\textit{Stochastic} MeanFlow Policies: One-Step Generative Control with Entropic Mirror Descent
For RL practitioners, SMFP offers a practical policy class that balances expressivity and computational efficiency, improving performance over existing methods in continuous control benchmarks.
Stochastic MeanFlow Policies (SMFP) introduce a one-step generative policy class that combines tractable entropy estimation with multimodal expressivity, enabling stable off-policy mirror descent in RL. Across seven MuJoCo tasks, SMFP outperforms Gaussian and generative baselines while maintaining single-step inference.

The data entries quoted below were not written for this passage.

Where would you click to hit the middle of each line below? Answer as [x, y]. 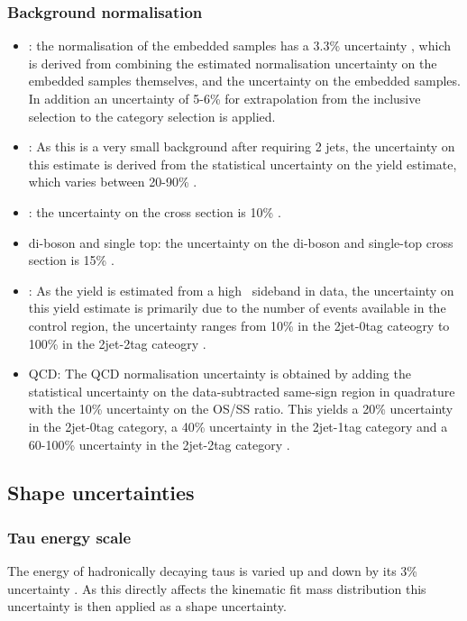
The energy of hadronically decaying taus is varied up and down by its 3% [212, 571]
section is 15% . [71, 260]
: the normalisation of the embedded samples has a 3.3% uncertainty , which [240, 46]
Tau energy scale [69, 537]
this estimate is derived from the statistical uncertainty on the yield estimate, [243, 164]
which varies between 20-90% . [113, 182]
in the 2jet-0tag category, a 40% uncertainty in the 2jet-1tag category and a [238, 426]
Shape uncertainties [101, 493]
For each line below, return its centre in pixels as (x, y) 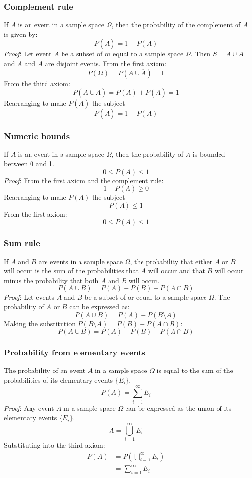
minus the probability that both (51, 280)
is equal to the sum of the (195, 370)
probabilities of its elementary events (59, 380)
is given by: (21, 34)
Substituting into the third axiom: (55, 445)
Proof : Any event (29, 408)
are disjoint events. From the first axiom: (106, 63)
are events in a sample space (80, 261)
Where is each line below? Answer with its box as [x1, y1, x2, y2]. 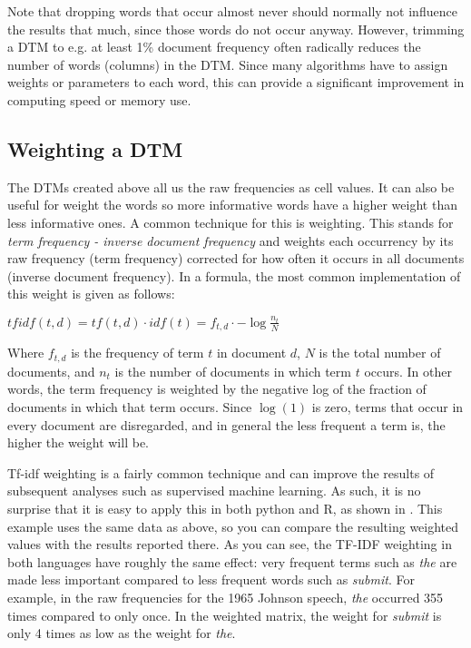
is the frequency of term [71, 343, 204, 362]
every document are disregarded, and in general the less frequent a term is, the [7, 415, 446, 434]
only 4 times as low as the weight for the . [7, 623, 236, 643]
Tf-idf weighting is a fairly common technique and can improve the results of [7, 463, 435, 482]
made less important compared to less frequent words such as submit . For [7, 570, 415, 589]
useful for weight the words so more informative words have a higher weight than [7, 195, 457, 214]
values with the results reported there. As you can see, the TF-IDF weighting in [7, 535, 452, 554]
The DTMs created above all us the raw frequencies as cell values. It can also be [7, 177, 455, 196]
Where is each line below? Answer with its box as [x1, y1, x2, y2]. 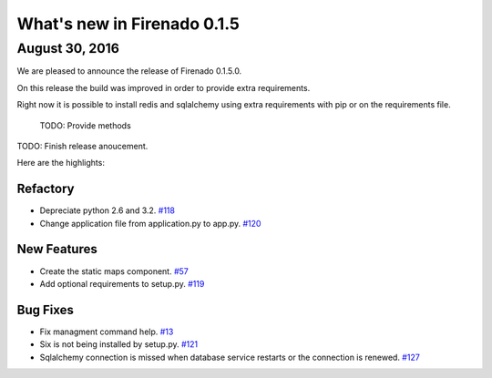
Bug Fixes [16, 301, 75, 318]
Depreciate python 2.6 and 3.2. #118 [39, 205, 175, 216]
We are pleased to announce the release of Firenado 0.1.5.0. [16, 66, 242, 77]
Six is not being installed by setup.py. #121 [39, 339, 199, 350]
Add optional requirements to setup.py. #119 [39, 278, 205, 289]
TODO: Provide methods [39, 119, 131, 131]
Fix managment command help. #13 [39, 326, 174, 337]
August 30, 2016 [16, 40, 120, 56]
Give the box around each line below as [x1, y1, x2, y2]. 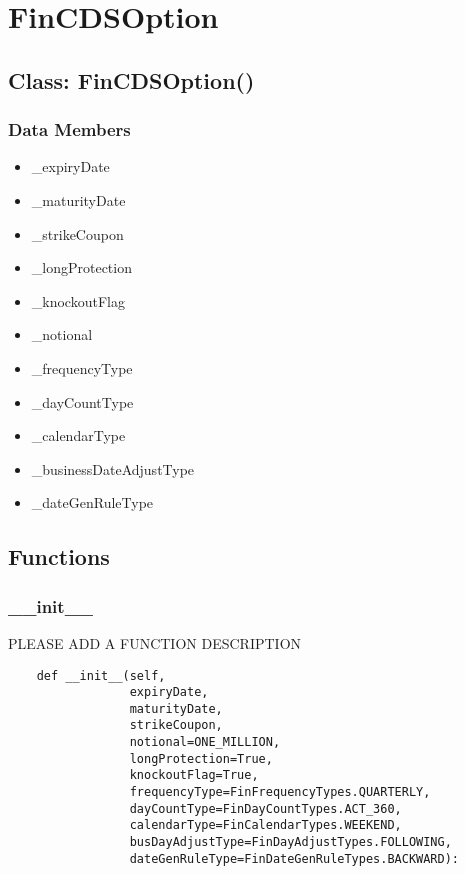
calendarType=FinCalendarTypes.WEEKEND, [129, 818, 402, 833]
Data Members [8, 117, 131, 142]
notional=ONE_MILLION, [129, 735, 281, 750]
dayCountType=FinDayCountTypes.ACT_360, [129, 801, 402, 816]
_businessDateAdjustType [31, 458, 195, 479]
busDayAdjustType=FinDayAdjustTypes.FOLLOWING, [129, 835, 452, 850]
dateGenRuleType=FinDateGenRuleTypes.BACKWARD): [129, 851, 460, 866]
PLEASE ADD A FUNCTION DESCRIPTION [8, 632, 302, 653]
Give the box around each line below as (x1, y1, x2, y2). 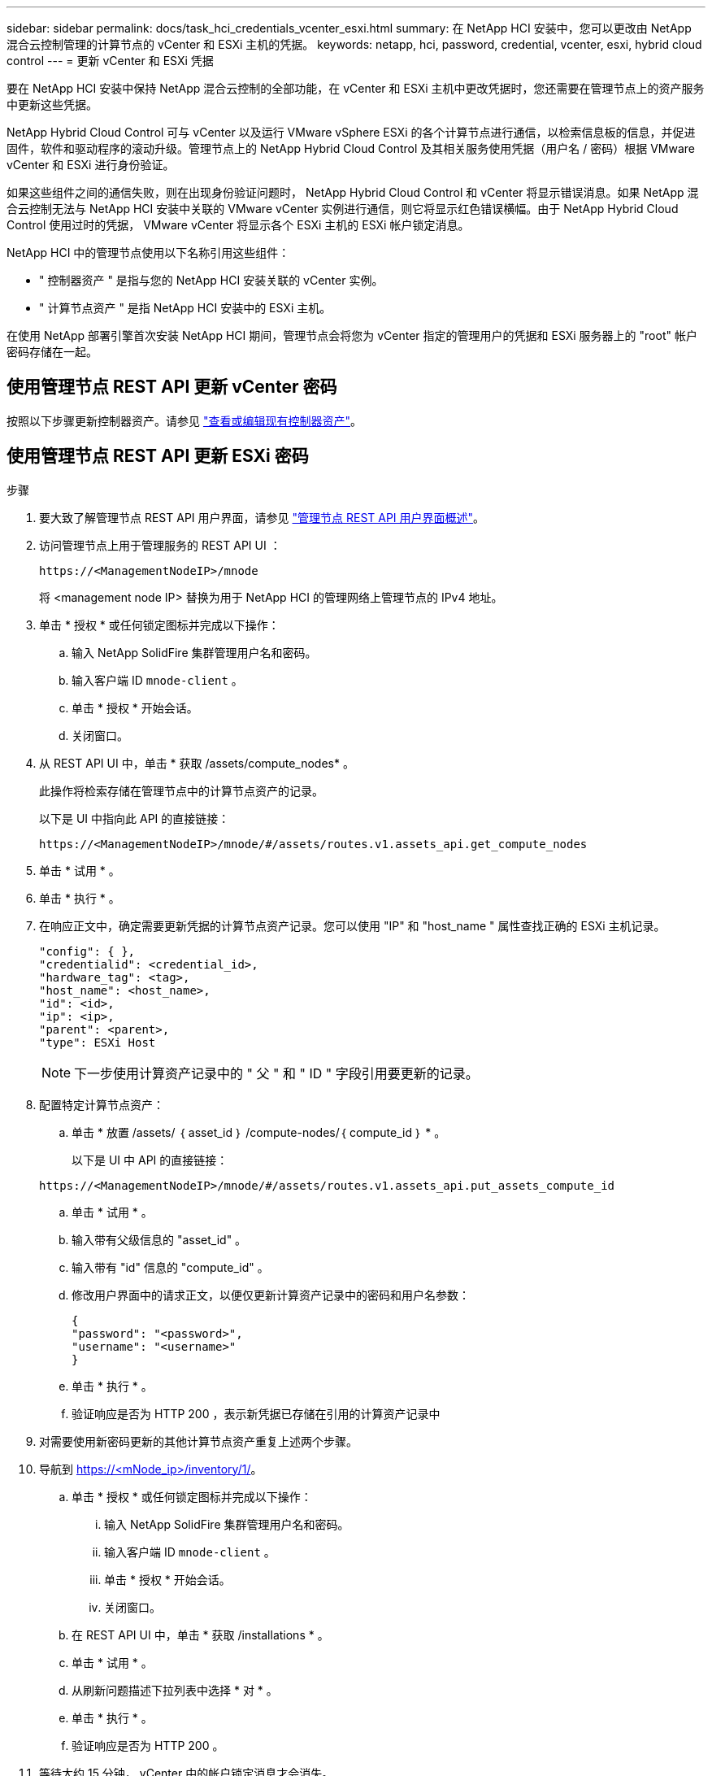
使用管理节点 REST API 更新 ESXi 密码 (7, 446, 309, 467)
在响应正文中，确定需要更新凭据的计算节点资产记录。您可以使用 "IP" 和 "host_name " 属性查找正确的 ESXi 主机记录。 (39, 918, 666, 933)
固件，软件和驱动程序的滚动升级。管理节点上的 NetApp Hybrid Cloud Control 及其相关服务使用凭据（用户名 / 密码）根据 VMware (7, 141, 695, 155)
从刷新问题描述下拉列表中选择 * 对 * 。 (72, 1682, 278, 1697)
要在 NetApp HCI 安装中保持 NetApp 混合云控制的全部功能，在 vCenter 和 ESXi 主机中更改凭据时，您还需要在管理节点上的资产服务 (7, 81, 705, 95)
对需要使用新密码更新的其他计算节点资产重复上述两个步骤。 (39, 1434, 358, 1448)
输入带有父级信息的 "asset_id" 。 (72, 1232, 247, 1247)
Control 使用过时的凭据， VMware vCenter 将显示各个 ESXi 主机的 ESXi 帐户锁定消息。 (7, 218, 470, 232)
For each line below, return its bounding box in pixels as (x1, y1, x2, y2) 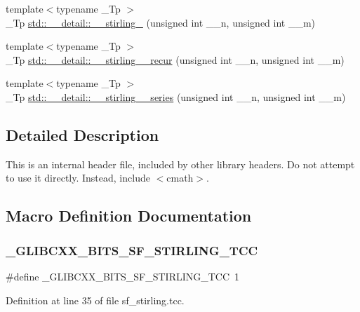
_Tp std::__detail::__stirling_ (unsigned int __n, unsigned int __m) (6, 15, 316, 29)
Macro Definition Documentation (6, 205, 252, 226)
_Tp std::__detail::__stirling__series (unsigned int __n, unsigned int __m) (6, 89, 346, 104)
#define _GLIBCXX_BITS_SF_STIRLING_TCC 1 (6, 269, 240, 283)
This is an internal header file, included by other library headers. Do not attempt (6, 156, 355, 171)
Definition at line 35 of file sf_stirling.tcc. (6, 292, 185, 307)
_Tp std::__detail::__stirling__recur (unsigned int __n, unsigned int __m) (6, 52, 345, 67)
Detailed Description (6, 123, 159, 145)
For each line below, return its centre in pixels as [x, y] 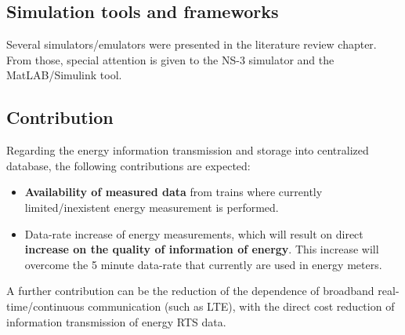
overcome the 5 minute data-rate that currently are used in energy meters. [203, 264]
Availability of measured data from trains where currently [174, 192]
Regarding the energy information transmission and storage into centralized [188, 150]
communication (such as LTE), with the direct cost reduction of [241, 306]
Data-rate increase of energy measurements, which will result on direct [194, 233]
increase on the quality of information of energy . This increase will [202, 249]
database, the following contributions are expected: [128, 165]
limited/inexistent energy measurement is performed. [152, 207]
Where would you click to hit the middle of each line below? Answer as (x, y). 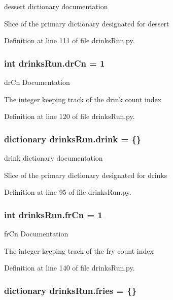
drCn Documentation (37, 82)
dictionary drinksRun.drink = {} (73, 139)
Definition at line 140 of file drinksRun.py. (70, 268)
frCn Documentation (36, 233)
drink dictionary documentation (54, 158)
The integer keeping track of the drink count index (83, 99)
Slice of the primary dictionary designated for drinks (86, 175)
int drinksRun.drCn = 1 (55, 63)
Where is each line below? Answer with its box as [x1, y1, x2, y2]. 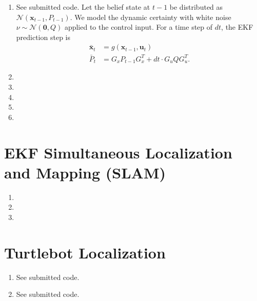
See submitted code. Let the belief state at [16, 2, 150, 12]
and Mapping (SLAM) [4, 162, 166, 183]
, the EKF [221, 22, 253, 32]
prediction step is [16, 31, 70, 42]
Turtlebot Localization [4, 242, 166, 263]
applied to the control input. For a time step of [64, 22, 213, 32]
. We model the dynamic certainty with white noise [70, 11, 231, 22]
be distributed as [169, 2, 223, 12]
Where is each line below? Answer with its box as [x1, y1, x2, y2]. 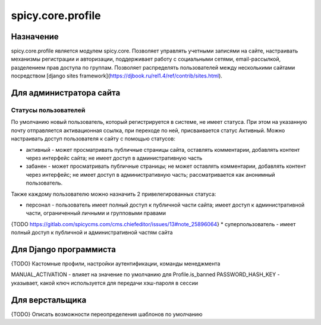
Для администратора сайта [11, 88, 121, 98]
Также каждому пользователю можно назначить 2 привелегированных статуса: [11, 190, 216, 198]
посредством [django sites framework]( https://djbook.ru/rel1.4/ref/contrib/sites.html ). [11, 72, 223, 80]
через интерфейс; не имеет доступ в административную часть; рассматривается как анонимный [26, 171, 276, 178]
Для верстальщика [11, 295, 87, 305]
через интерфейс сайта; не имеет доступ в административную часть [26, 154, 203, 161]
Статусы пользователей [11, 106, 86, 114]
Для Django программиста [11, 244, 116, 254]
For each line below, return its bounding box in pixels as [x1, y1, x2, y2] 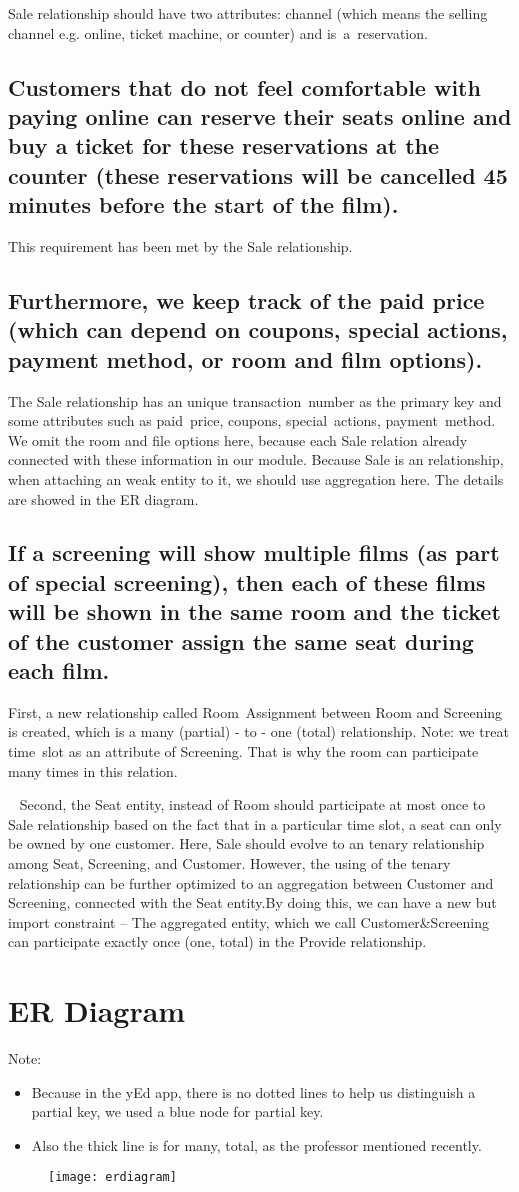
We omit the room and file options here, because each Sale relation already [8, 429, 468, 450]
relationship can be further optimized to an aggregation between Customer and [8, 872, 494, 893]
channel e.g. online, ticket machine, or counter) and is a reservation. [8, 22, 428, 43]
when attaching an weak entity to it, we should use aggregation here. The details [8, 468, 504, 489]
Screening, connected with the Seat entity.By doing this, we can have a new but [8, 892, 497, 913]
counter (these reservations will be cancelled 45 [8, 159, 508, 190]
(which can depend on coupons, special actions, [8, 314, 508, 345]
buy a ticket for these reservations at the [8, 130, 440, 161]

Online off-policy reinforcement learning (RL) is shaped by two coupled choices: the policy class and the update rule. Gaussian policies are fast and have tractable entropy, but struggle with multimodal action distributions. Generative policies are more expressive, but often require iterative sampling or lack tractable entropy estimates. On the optimisation side, SAC-style soft policy improvement and mirror descent (MD) can be viewed as minimising different KL divergences: the former moves the policy towards a value-induced Boltzmann distribution, while the latter regularises each update against the previous policy. Combining entropy regularisation with an MD constraint is therefore attractive, as it supports exploration while stabilising policy improvement; however, the resulting target can be multimodal and is poorly matched by unimodal Gaussian policies. We propose Stochastic MeanFlow Policies (SMFP), a one-step generative policy class that maps Gaussian noise to actions through a MeanFlow transformation. This stochastic reparameterisation yields a tractable entropy surrogate and allows MeanFlow policies to be trained within off-policy mirror descent under a unified objective for exploratory yet stable improvement. Across seven MuJoCo benchmarks, SMFP improves over Gaussian and generative baselines while retaining single-step inference efficiency.